After locating the line that holds "listen, a balanced", transcribe it and each following line to the end of the records, changing nothing and adding nothing.

********

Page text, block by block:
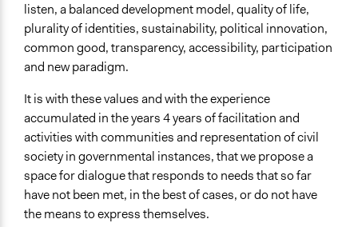
listen, a balanced development model, quality of life,
plurality of identities, sustainability, political innovation,
common good, transparency, accessibility, participation
and new paradigm.
It is with these values and with the experience
accumulated in the years 4 years of facilitation and
activities with communities and representation of civil
society in governmental instances, that we propose a
space for dialogue that responds to needs that so far
have not been met, in the best of cases, or do not have
the means to express themselves.

********

Answer box:
listen, a balanced development model, quality of life,
plurality of identities, sustainability, political innovation,
common good, transparency, accessibility, participation
and new paradigm.
It is with these values and with the experience
accumulated in the years 4 years of facilitation and
activities with communities and representation of civil
society in governmental instances, that we propose a
space for dialogue that responds to needs that so far
have not been met, in the best of cases, or do not have
the means to express themselves.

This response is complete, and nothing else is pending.